**Source material:**
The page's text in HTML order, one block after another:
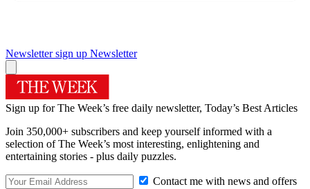
Newsletter sign up Newsletter
Sign up for The Week’s free daily newsletter, Today’s Best Articles
Join 350,000+ subscribers and keep yourself informed with a
selection of The Week’s most interesting, enlightening and
entertaining stories - plus daily puzzles.
Contact me with news and offers
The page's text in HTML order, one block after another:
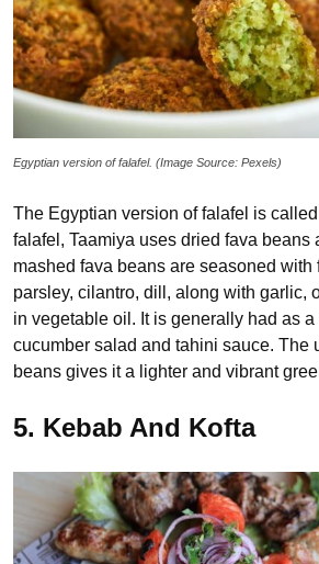
Egyptian version of falafel. (Image Source: Pexels)
The Egyptian version of falafel is
falafel, Taamiya uses dried fava beans
mashed fava beans are seasoned with
parsley, cilantro, dill, along with garlic,
in vegetable oil. It is generally had as
cucumber salad and tahini sauce. The
beans gives it a lighter and vibrant
5. Kebab And Kofta
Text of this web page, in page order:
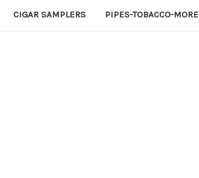
CIGAR SAMPLERS PIPES-TOBACCO-MORE
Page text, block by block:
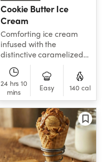
Cookie Butter Ice
Cream
Comforting ice cream
infused with the
distinctive caramelized
flavor of spiced biscuits.
Mix in extra cookie
crumbles after churning
to add a satisfying
crunch.
24 hrs 10
mins
Easy 140 cal
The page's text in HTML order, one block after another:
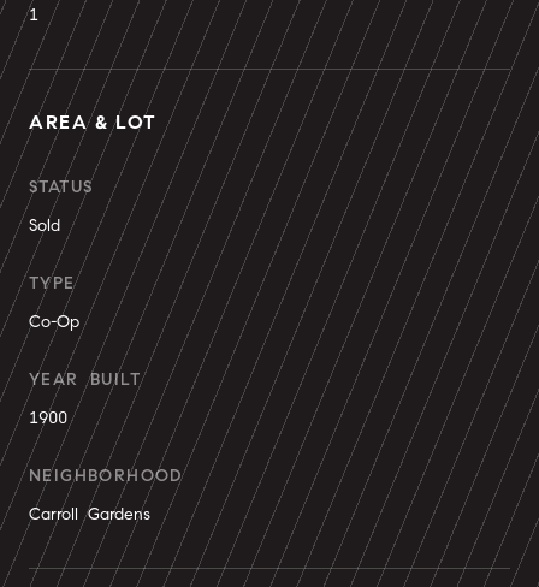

**Try it:**
All lines from the one containing "Page text, block" through the end of the entries, both ends included, should be written out exactly, with no pictures.

**Output of the task:**
Page text, block by block:
Cookie Butter Ice
Cream
Comforting ice cream
infused with the
distinctive caramelized
flavor of spiced biscuits.
Mix in extra cookie
crumbles after churning
to add a satisfying
crunch.
24 hrs 10
mins
Easy 140 cal
The page's text in HTML order, one block after another:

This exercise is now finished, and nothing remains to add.